Connaway v. Welded Construction Co.

592 N.W.2d 414, 233 Mich. App. 150
CourtMichigan Court of Appeals
DecidedMarch 12, 1999
DocketDocket 201559
StatusPublished
Cited by5 cases

This text of 592 N.W.2d 414 (Connaway v. Welded Construction Co.) is published on Counsel Stack Legal Research, covering Michigan Court of Appeals primary law. Counsel Stack provides free access to over 12 million legal documents including statutes, case law, regulations, and constitutions.

Bluebook
Connaway v. Welded Construction Co., 592 N.W.2d 414, 233 Mich. App. 150 (Mich. Ct. App. 1999).

Opinion

Whitbeck, J.

Plaintiff Deborah L. Connaway appeals by leave granted from a decision of the Worker’s Compensation Appellate Commission (wcac) that denied Michigan benefits to her on the basis that a successive injury in New York aggravated her prior, Michigan-based condition. We affirm.

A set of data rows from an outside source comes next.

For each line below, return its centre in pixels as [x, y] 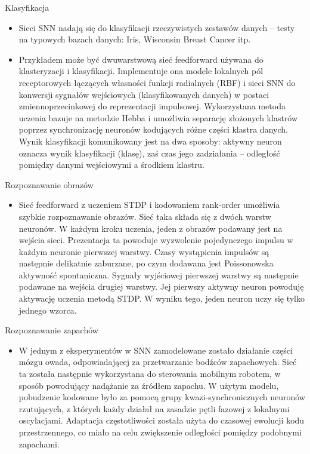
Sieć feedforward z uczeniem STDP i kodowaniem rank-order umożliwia [149, 205]
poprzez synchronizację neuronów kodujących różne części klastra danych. [153, 129]
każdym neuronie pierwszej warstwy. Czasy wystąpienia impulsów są [144, 251]
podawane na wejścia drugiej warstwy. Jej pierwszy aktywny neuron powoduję [161, 286]
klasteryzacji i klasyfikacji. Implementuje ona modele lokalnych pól [141, 71]
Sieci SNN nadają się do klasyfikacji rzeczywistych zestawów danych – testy [157, 27]
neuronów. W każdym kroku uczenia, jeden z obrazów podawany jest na [151, 228]
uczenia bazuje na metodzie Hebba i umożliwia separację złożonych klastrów [158, 117]
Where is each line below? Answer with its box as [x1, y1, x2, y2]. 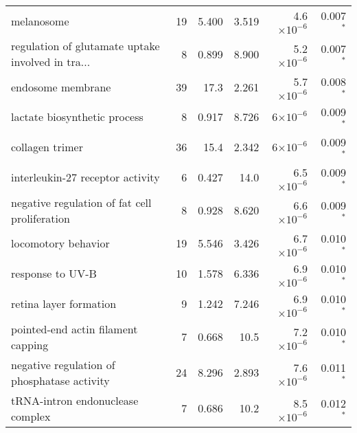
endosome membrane [11, 78, 111, 95]
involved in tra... [11, 54, 91, 69]
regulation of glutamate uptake [11, 38, 160, 54]
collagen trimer [11, 139, 83, 155]
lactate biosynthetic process [11, 109, 143, 125]
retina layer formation [11, 296, 117, 312]
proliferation [11, 210, 70, 226]
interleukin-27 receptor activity [11, 169, 160, 186]
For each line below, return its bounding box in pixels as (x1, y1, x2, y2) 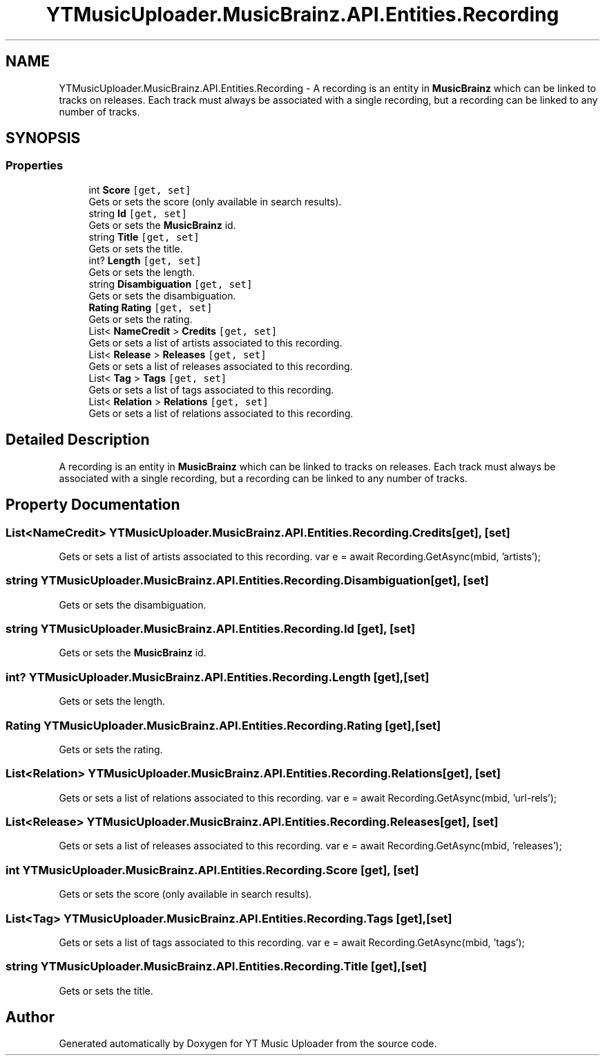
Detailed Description (6, 431, 150, 449)
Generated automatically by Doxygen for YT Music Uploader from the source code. (59, 1037, 437, 1050)
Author (6, 1008, 55, 1026)
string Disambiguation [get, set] (88, 277, 253, 290)
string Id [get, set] (88, 207, 187, 219)
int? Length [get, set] (88, 254, 202, 266)
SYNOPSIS (6, 129, 81, 147)
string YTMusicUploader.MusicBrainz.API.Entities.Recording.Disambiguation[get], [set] (6, 573, 489, 588)
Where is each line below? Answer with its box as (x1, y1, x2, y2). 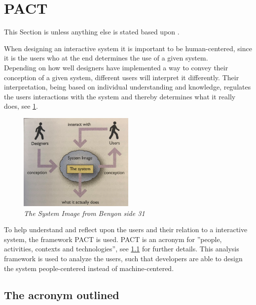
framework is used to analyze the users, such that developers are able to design (4, 253, 243, 264)
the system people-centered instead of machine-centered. (4, 263, 174, 273)
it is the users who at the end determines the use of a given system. (4, 53, 208, 63)
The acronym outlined (4, 287, 119, 302)
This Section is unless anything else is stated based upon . (4, 27, 180, 37)
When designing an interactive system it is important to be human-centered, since (4, 43, 252, 53)
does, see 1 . (4, 101, 38, 111)
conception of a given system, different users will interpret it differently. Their (4, 72, 239, 82)
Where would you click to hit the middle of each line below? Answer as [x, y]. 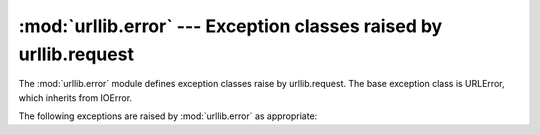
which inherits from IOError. [75, 97]
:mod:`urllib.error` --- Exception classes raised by [230, 26]
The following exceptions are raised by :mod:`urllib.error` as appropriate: [168, 116]
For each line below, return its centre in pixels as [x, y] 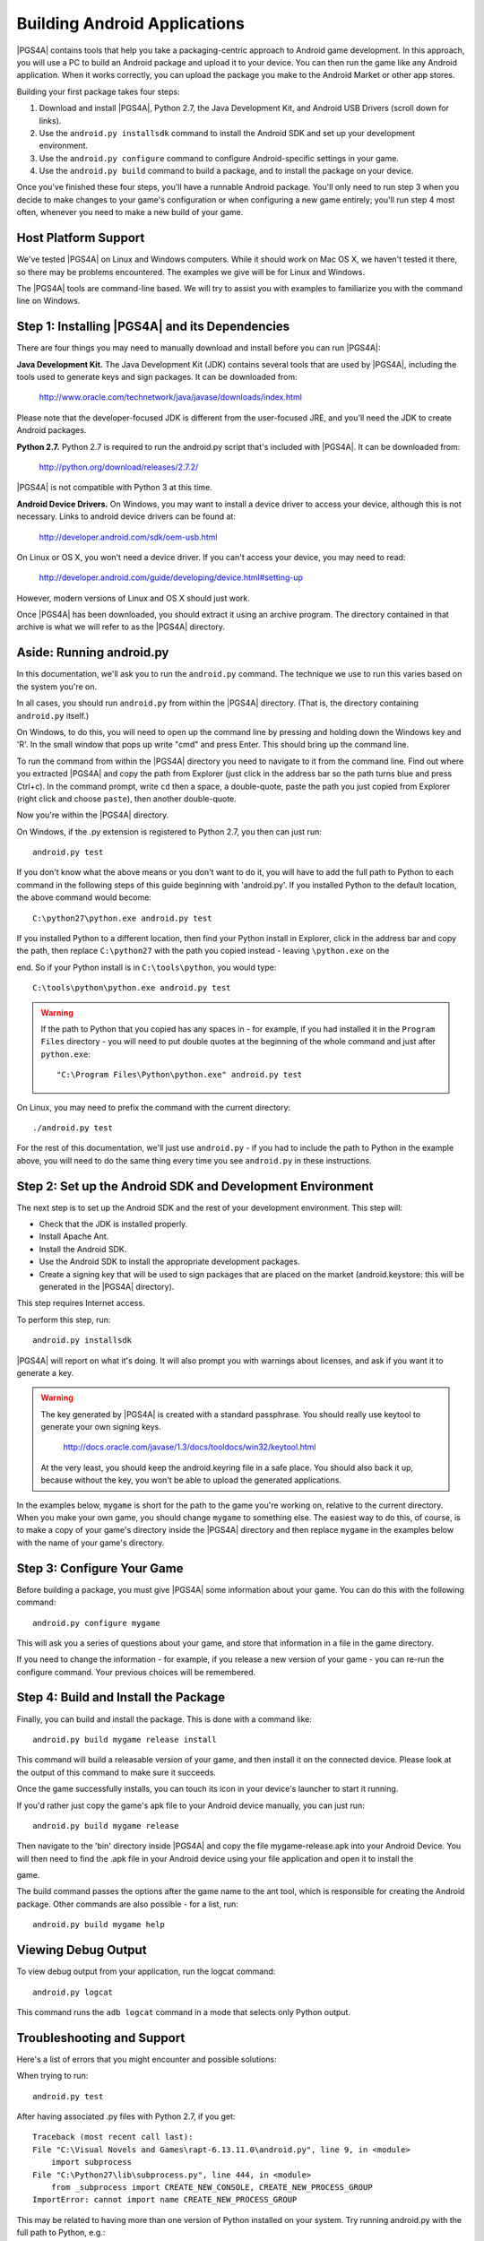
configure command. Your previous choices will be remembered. [136, 1672]
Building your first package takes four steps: [99, 91]
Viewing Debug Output [82, 1950]
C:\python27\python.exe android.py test [122, 918]
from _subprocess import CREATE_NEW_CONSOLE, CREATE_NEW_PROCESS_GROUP [212, 2187]
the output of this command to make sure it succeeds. [117, 1772]
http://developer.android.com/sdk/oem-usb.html [128, 537]
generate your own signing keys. [101, 1427]
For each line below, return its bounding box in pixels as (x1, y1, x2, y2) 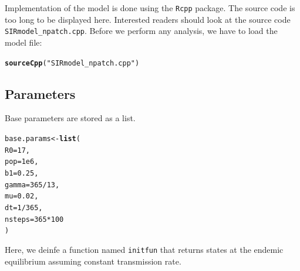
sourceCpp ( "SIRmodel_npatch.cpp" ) (5, 59, 140, 67)
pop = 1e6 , (5, 157, 39, 166)
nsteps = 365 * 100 (5, 215, 64, 224)
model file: (5, 36, 42, 48)
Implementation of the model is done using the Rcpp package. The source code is (5, 2, 295, 13)
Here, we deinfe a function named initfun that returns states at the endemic (5, 243, 284, 255)
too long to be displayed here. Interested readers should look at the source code (5, 13, 291, 25)
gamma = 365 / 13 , (5, 180, 60, 189)
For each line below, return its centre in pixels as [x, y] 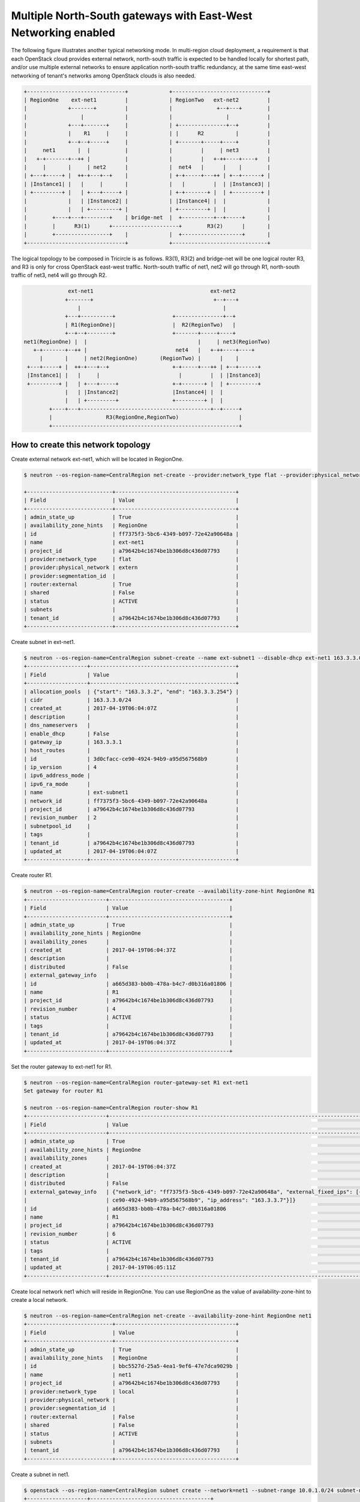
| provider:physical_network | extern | [131, 567]
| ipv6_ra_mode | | [131, 784]
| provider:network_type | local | [131, 1391]
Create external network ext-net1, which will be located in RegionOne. [97, 459]
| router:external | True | [131, 585]
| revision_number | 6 [70, 1234]
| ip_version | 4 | [131, 767]
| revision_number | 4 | [128, 1009]
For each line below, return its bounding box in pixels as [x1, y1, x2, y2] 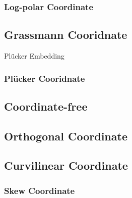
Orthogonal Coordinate [4, 128, 127, 143]
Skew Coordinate [4, 184, 75, 196]
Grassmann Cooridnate [4, 27, 127, 42]
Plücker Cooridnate [4, 72, 85, 84]
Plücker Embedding [4, 51, 64, 61]
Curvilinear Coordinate [4, 158, 128, 173]
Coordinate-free [4, 98, 88, 114]
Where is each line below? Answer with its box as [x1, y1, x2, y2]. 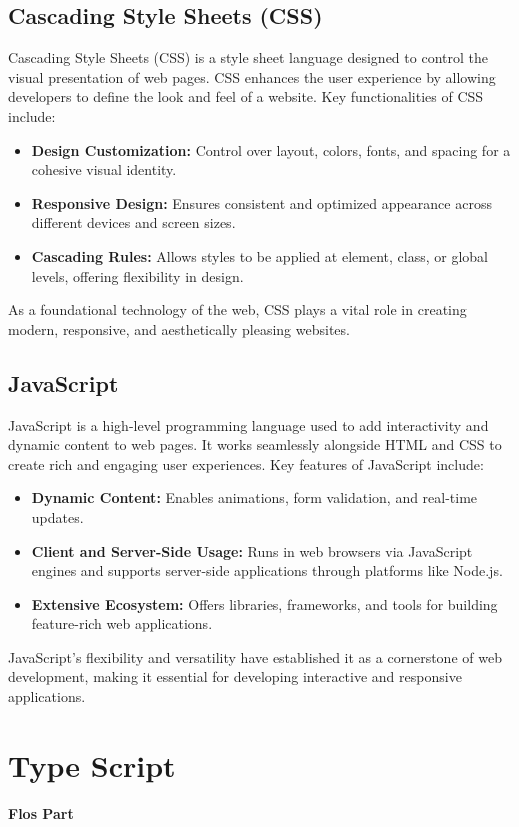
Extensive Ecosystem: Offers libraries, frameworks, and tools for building [31, 593, 498, 614]
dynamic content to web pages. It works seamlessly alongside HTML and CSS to [8, 434, 502, 455]
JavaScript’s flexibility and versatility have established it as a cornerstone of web [8, 646, 502, 667]
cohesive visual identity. [31, 159, 177, 180]
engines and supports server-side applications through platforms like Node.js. [31, 560, 503, 581]
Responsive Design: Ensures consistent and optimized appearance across [31, 192, 492, 213]
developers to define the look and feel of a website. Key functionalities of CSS [8, 86, 484, 107]
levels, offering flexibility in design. [31, 265, 244, 286]
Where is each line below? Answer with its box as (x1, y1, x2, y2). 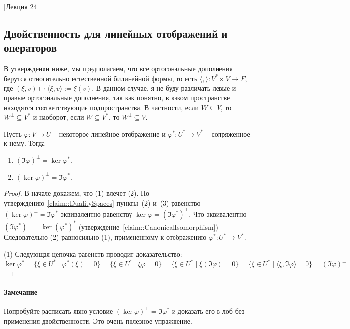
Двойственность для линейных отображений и (4, 25, 228, 41)
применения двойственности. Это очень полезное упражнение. (4, 315, 192, 326)
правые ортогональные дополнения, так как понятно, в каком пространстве (4, 92, 230, 102)
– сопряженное (205, 128, 250, 139)
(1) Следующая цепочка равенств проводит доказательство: (4, 248, 182, 259)
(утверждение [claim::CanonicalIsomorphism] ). (78, 221, 220, 232)
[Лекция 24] (4, 1, 39, 11)
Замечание (4, 287, 38, 297)
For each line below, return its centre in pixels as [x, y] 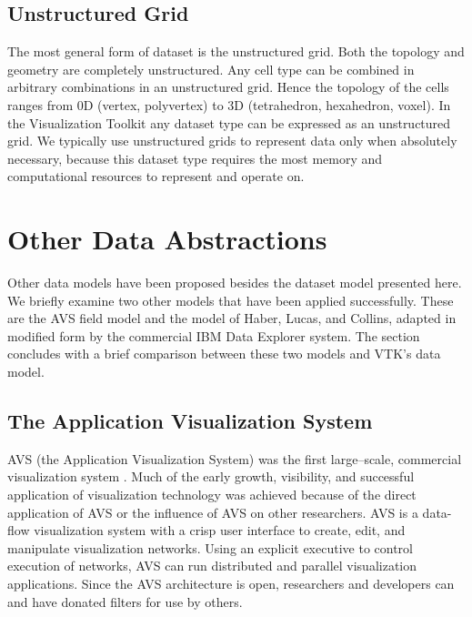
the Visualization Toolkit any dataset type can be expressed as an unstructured [229, 122]
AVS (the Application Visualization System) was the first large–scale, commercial [235, 458]
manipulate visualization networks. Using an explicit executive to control [210, 547]
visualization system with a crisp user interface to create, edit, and [220, 530]
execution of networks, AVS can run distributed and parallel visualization [212, 566]
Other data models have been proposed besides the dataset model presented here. [235, 283]
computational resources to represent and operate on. [156, 176]
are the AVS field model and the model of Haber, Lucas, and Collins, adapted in [232, 318]
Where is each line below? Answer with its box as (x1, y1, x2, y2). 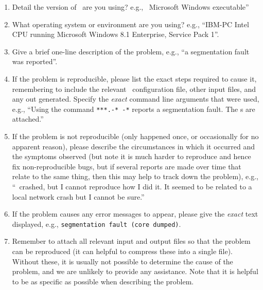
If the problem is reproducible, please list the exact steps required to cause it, (12, 73, 257, 84)
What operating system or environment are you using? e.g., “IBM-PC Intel (12, 18, 249, 29)
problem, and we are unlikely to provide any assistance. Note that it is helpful (12, 266, 258, 277)
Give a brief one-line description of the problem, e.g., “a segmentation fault (12, 46, 250, 56)
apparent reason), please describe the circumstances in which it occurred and (12, 141, 255, 151)
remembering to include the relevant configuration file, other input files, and (12, 83, 256, 94)
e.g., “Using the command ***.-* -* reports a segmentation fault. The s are (12, 103, 255, 114)
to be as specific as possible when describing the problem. (12, 276, 194, 286)
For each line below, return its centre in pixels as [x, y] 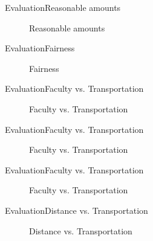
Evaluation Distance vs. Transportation [76, 210]
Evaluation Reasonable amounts [63, 7]
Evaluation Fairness [40, 48]
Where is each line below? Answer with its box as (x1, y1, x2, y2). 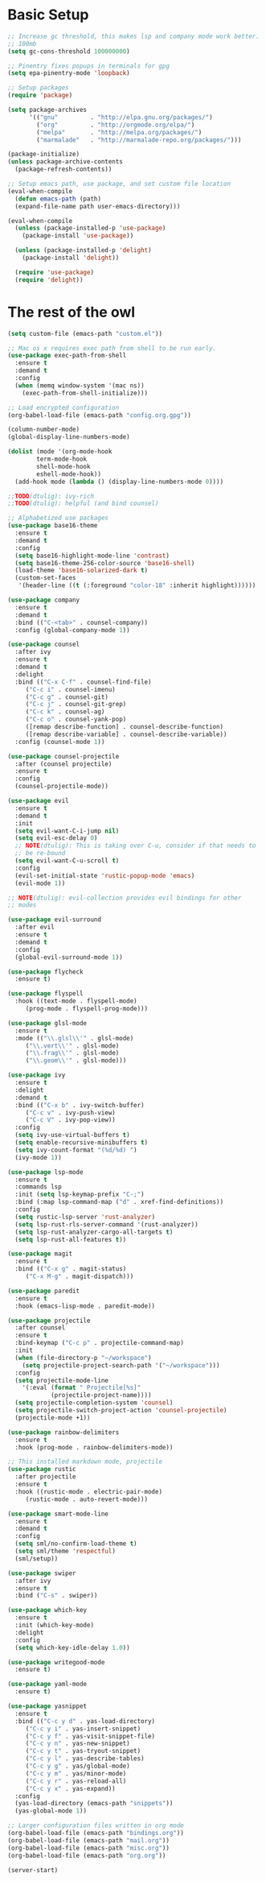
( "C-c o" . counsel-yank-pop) (25, 715, 127, 724)
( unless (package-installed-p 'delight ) (14, 246, 152, 254)
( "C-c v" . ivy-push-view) (25, 1109, 116, 1117)
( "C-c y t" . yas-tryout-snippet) (25, 1747, 141, 1755)
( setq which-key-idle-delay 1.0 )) (14, 1643, 130, 1652)
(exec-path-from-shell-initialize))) (22, 389, 149, 397)
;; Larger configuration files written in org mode (7, 1821, 184, 1829)
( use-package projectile (7, 1317, 91, 1325)
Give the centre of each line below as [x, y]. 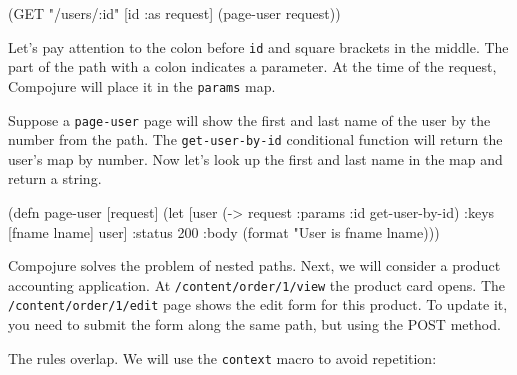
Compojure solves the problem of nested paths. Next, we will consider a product [254, 265]
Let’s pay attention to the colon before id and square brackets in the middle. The [258, 46]
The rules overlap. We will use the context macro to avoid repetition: [222, 357]
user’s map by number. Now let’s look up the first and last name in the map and [255, 158]
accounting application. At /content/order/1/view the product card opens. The [257, 284]
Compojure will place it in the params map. [142, 85]
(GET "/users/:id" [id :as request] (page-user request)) [174, 13]
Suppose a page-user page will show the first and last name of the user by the [249, 119]
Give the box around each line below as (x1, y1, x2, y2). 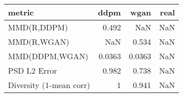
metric (8, 6, 34, 18)
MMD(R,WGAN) (8, 36, 69, 47)
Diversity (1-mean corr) (8, 79, 90, 91)
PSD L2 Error (8, 65, 57, 76)
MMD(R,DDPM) (8, 21, 68, 33)
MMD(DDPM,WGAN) (8, 50, 89, 62)
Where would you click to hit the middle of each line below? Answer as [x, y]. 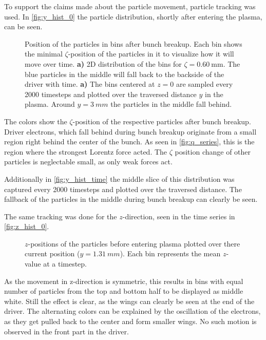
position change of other [213, 151]
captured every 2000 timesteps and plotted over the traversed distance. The [123, 189]
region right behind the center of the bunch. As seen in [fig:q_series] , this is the [129, 141]
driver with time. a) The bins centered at [90, 84]
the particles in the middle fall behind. [171, 104]
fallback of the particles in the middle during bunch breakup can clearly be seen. [131, 199]
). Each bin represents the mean [170, 253]
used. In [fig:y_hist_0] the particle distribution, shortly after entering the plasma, [133, 16]
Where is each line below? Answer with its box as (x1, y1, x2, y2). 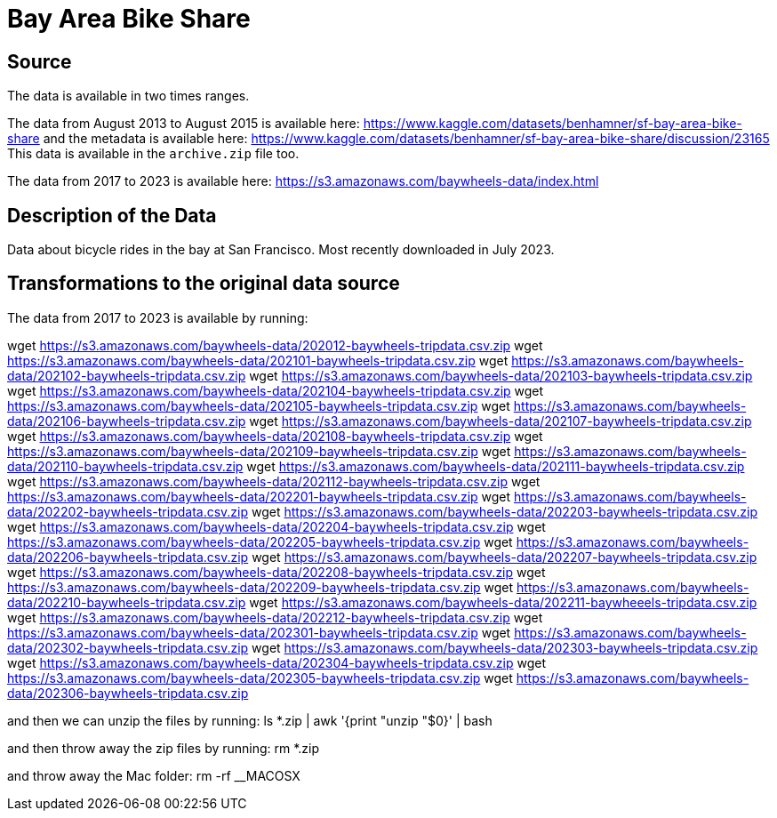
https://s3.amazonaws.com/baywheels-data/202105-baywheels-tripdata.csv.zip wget (7, 397, 510, 413)
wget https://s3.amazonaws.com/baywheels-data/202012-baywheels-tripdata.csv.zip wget (7, 337, 543, 353)
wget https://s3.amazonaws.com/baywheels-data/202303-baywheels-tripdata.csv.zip (252, 639, 758, 655)
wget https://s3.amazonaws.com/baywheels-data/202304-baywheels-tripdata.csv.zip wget (7, 654, 547, 670)
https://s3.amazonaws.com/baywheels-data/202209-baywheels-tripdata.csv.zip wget (7, 579, 514, 595)
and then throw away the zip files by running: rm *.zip (7, 740, 320, 756)
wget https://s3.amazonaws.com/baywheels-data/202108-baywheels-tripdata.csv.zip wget (7, 428, 543, 444)
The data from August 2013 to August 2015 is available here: (7, 116, 360, 132)
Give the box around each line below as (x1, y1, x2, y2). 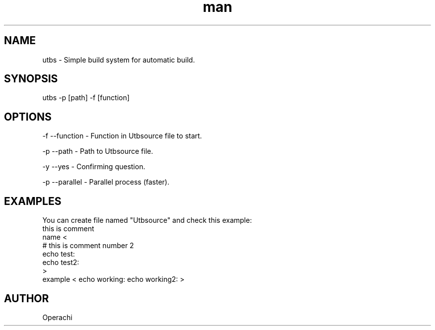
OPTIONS (4, 110, 52, 123)
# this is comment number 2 (42, 241, 134, 250)
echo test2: (42, 258, 79, 267)
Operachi (42, 313, 72, 322)
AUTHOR (4, 292, 49, 305)
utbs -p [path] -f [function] (42, 93, 130, 102)
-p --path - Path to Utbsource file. (42, 147, 153, 156)
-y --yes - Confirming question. (42, 162, 145, 171)
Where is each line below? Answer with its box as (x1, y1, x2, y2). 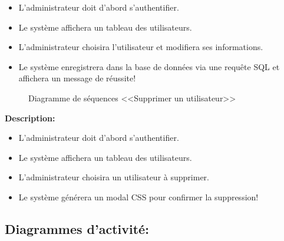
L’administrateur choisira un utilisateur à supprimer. (18, 171, 209, 183)
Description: (5, 111, 55, 124)
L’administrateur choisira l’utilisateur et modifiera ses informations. (18, 41, 263, 53)
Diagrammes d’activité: (5, 219, 149, 237)
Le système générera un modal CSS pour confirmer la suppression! (18, 190, 259, 203)
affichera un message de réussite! (18, 72, 136, 84)
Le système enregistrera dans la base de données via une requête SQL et (18, 60, 280, 72)
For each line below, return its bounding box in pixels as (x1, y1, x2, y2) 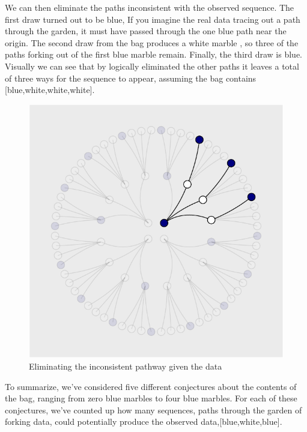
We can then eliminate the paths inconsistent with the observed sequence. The (5, 1, 294, 13)
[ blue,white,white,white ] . (5, 83, 95, 96)
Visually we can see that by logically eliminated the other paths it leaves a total (5, 59, 299, 72)
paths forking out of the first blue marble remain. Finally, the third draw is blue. (5, 48, 303, 61)
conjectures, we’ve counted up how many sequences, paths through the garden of (5, 403, 302, 416)
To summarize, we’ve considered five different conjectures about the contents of (5, 380, 297, 392)
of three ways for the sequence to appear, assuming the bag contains (5, 71, 257, 84)
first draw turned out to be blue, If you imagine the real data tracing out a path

I. BASIC FACTS AND PROCEDURAL HISTORY

A. THE NOVEMBER 2, 1989, INJURY

Plaintiff is a resident of Illinois. Defendant Welded Construction Company is engaged in pipeline construction in several states. Plaintiff’s job as a “welder’s helper” involved fairly heavy labor that took *153 place at outdoor construction sites. Welded Construction assigned plaintiff to a job in northern Michigan in November 1989. On the first day working on that job, plaintiff injured her right knee (the November 2, 1989, injury). She received Michigan worker’s compensation benefits, and she was treated by an orthopedic surgeon in Illinois.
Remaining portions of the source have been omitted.